Yona Zeldis McDonough, The Bicycle Spy (self, 2020) follows young villager Marcel, who delivers bread from his parents' bakery by bike and hopes one day to race in the Tour de France, suspended since 1940 when German occupation began. Checkpoints and interrogations teach Marcel there are worse things than a canceled race. Marcel wonders whether he can help his friend's family when they come under scrutiny, but it would involve passing along secrets through risky rides. Filthy fascists, Hoover's spies, McCarthy's witch hunters, Nixon's army, Reagan's union busters, and Trump's neocons: Hardly any distinction among these enemies of community.   

Biological researcher and outdoor naturalist Sara Dykman, Bicycling with Butterflies (Workman Publishing, 2020, 280 pp.) became world’s first to bike alongside and study monarch butterflies throughout a complete migration. She assembled a bike from used parts, attached panniers made from recycled buckets, packed bare essentials, and rode alone on a 3 country, 9-month, 10,000 mile roundtrip. Not just about mucking in fens for flutter-by eggs, she shares her passion with ardent stewards, citizen scientists, eager schoolchildren, high-rise tenants, interested farmers, skeptical loungers, and unimpressed officials.

Jools Walker, blogger and Brit bicyclist Lady Velo, mentioned before pandemic for Back in the Frame: How to get back on your bike, whatever life throws at you (Little Brown Book Group, 2019, 368 pp.), followed up with a reedited paperback sounding pleasanter Back in the Frame: Cycling belonging and finding joy on a bike (Sphere, 2021, 384 pp.), her personal memoire of an all-in-one child tricyclist, preteen BMXer, and renewed roadie who has come of age and still likes bikes. Happily, she now finds herself being interviewed by BBC about cycling culture and giving talks at women’s cycling events. Pedaling by wheel, even casually, is a near panacea and potent tonic for arthritis, cardiovascular ailments, depression, isolation and other maladies caused by a sedentary stay-at-home lifestyle. Bikes are also convenient for hanging your emotional baggage from and studying what's really going on.

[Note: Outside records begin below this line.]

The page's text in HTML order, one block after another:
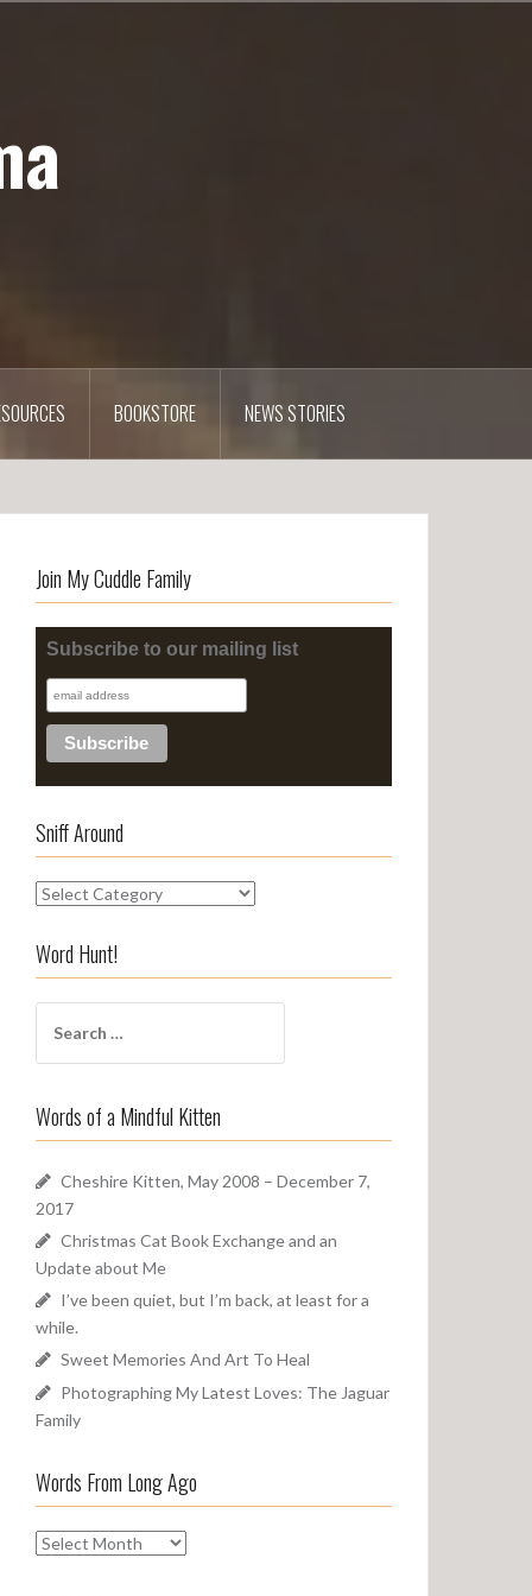
BOOKSTORE NEWS STORIES
Join My Cuddle Family
Subscribe to our mailing list
Sniff Around
S
i
f
n
Word Hunt!
a
c
h
:
Words of a Mindful Kitten
Cheshire Kitten, May 2008 – December 7,
2017
Christmas Cat Book Exchange and an
Update about Me
I’ve been quiet, but I’m back, at least for a
while.
Sweet Memories And Art To Heal
Photographing My Latest Loves: The Jaguar
Family
Words From Long Ago
W
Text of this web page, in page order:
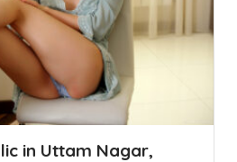
in Uttam Nagar,
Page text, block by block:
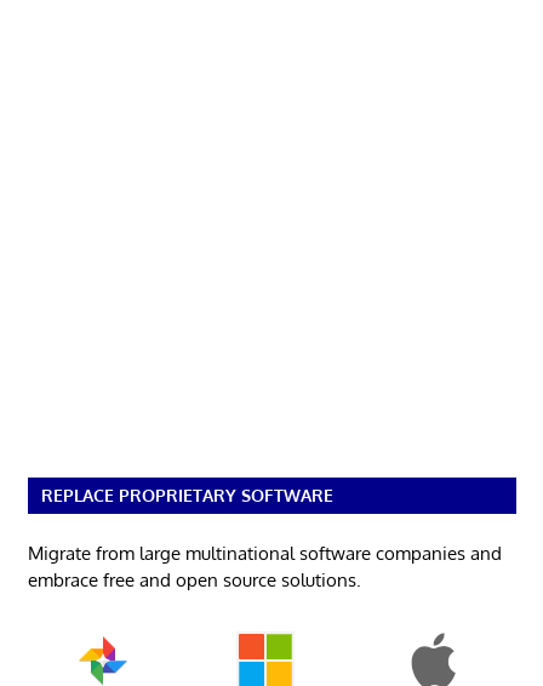
REPLACE PROPRIETARY SOFTWARE
Migrate from large multinational software companies and
embrace free and open source solutions.
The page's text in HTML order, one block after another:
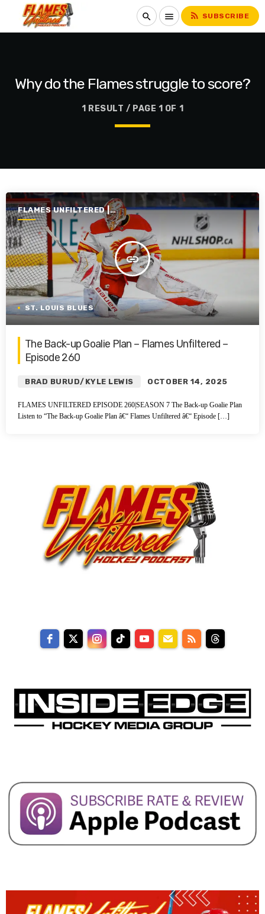
search menu rss_feed SUBSCRIBE
Why do the Flames struggle to score?
1 RESULT / PAGE 1 OF 1
FLAMES UNFILTERED |
SEASON 7 | 2025-2026
insert_link
ST. LOUIS BLUES
The Back-up Goalie Plan – Flames Unfiltered –
Episode 260
BRAD BURUD/KYLE LEWIS OCTOBER 14, 2025
FLAMES UNFILTERED EPISODE 260|SEASON 7 The Back-up Goalie Plan
Listen to “The Back-up Goalie Plan â€“ Flames Unfiltered â€“ Episode […]
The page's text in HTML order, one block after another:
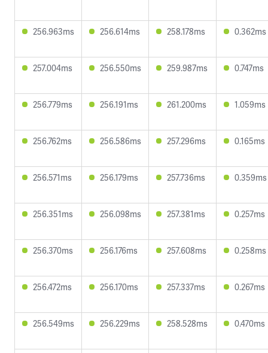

In June of 2019 author and pastor Neil Tomba mounted a bike in Santa Monica, CA, and a month later arrived in Annapolis, MD. His goal was twice a day to initiate a conversation with strangers and instill hope among them in Jesus’s teachings. How could that go wrong? Due out next month as a result is The Listening Road: One Man's Ride Across America to Start Conversations About God (Thomas Nelson, 2021, 316 pp.). He’s convinced that people ought to spend time listening to one another, despite differences in creed, intelligence, race, or social status. Every troll says the same thing, only it's you paying attention to them along a one-way street.

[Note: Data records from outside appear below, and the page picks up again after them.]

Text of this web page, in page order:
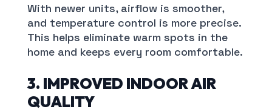
With newer units, airflow is smoother,
and temperature control is more precise.
This helps eliminate warm spots in the
home and keeps every room comfortable.
3. IMPROVED INDOOR AIR
QUALITY
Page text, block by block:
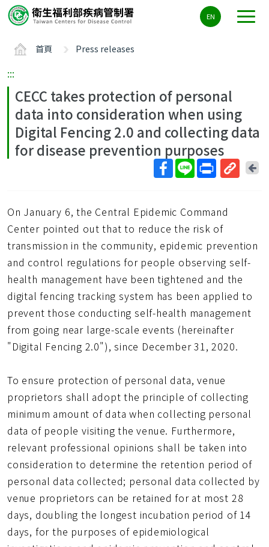
要
ALT+C
EN
首頁 Press releases
:::
CECC takes protection of personal
data into consideration when using
Digital Fencing 2.0 and collecting data
for disease prevention purposes
短
網
址
回
On January 6, the Central Epidemic Command
Center pointed out that to reduce the risk of
transmission in the community, epidemic prevention
and control regulations for people observing self-
health management have been tightened and the
digital fencing tracking system has been applied to
prevent those conducting self-health management
from going near large-scale events (hereinafter
"Digital Fencing 2.0"), since December 31, 2020.
To ensure protection of personal data, venue
proprietors shall adopt the principle of collecting
minimum amount of data when collecting personal
data of people visiting the venue. Furthermore,
relevant professional opinions shall be taken into
consideration to determine the retention period of
personal data collected; personal data collected by
venue proprietors can be retained for at most 28
days, doubling the longest incubation period of 14
days, for the purposes of epidemiological
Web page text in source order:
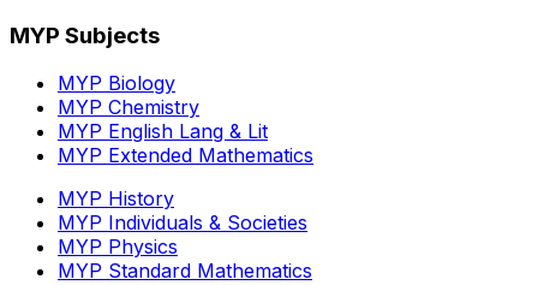
MYP Subjects
MYP Biology
MYP Chemistry
MYP English Lang & Lit
MYP Extended Mathematics
MYP History
MYP Individuals & Societies
MYP Physics
MYP Standard Mathematics
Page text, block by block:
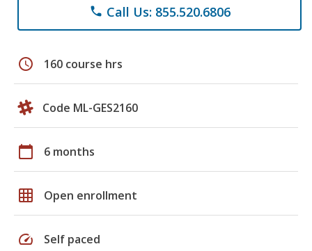
phone Call Us: 855.520.6806
schedule 160 course hrs
Code ML-GES2160
calendar_today 6 months
grid_on Open enrollment
speed Self paced
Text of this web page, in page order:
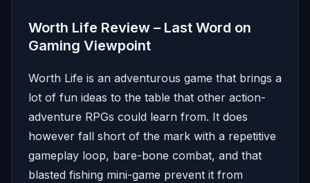
Worth Life Review – Last Word on
Gaming Viewpoint
Worth Life is an adventurous game that brings a
lot of fun ideas to the table that other action-
adventure RPGs could learn from. It does
however fall short of the mark with a repetitive
gameplay loop, bare-bone combat, and that
blasted fishing mini-game prevent it from
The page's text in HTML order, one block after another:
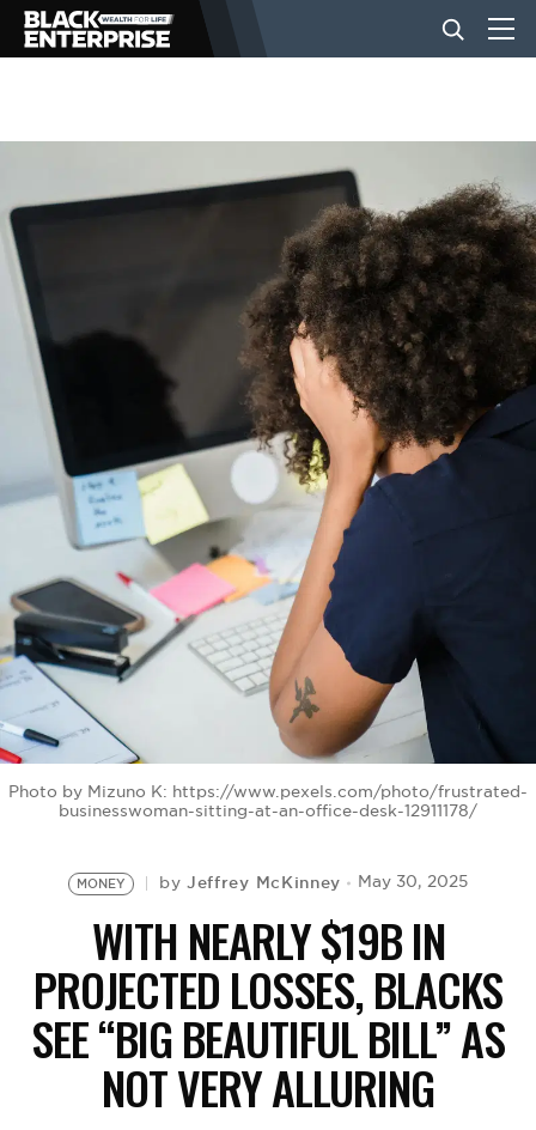
BUSINESS
NEWS
LIFESTYLE
EVENTS
VIDEOS
BE EXTRAS
Photo by Mizuno K: https://www.pexels.com/photo/frustrated-
businesswoman-sitting-at-an-office-desk-12911178/
MONEY by Jeffrey McKinney May 30, 2025
WITH NEARLY $19B IN
PROJECTED LOSSES, BLACKS
SEE “BIG BEAUTIFUL BILL” AS
NOT VERY ALLURING

Anti-doping activist and multiple medalist James Hibbard retired from road cycling, studied postgraduate philosophy, and wrote a meditation on the sport. Just out this June, The Art of Cycling (Quercus, 2021, 320pp.) shares his journey from racing ruthlessly to regaining passion for pedaling, and shows how cycling can shed new light on classic questions of purpose and selfhood. Cycling’s counterintuitive lessons can be applied to most areas of life and do undermine what’s typically thought of as intellectual in a society driven towards abstract, detached, and virtual dehumanization by an obsession with progress. But wasn’t it a slew of innovations with lowly bicycles (still ongoing) that inspired aerospace and automotive arrogance behind global problems? Without bicycles there would never have been a Nazi blitzkrieg. But you can’t blame invention of weapons with their misuse in mass murders.

Thursday, June 3, 2021

Vélo Humain

With filing deadline postponed by pandemic, Tax Day arrived along with Bike-to-Work Week. Observed by viewing an energy alternative documentary, Planet of the Humans (Jeff Gibbs, dir., 2020), which stares down environmental issues and suggests Earth’s salvation rests in realigning lifestyles. “The path to change comes from awareness... Infinite growth on a finite planet is suicide... We must take control of our environmental movement and our future from billionaires and their permanent war on planet earth.” Good luck with that! If COVID taught anything, it’s that people aren’t easily cajoled to act on their own behalf, never mind community’s or planet’s. Following a year of furlough or work from home, drivers’ abilities and attention atrophied, bicycling risks were exacerbated, earnings diminished, and wealth inequality expanded.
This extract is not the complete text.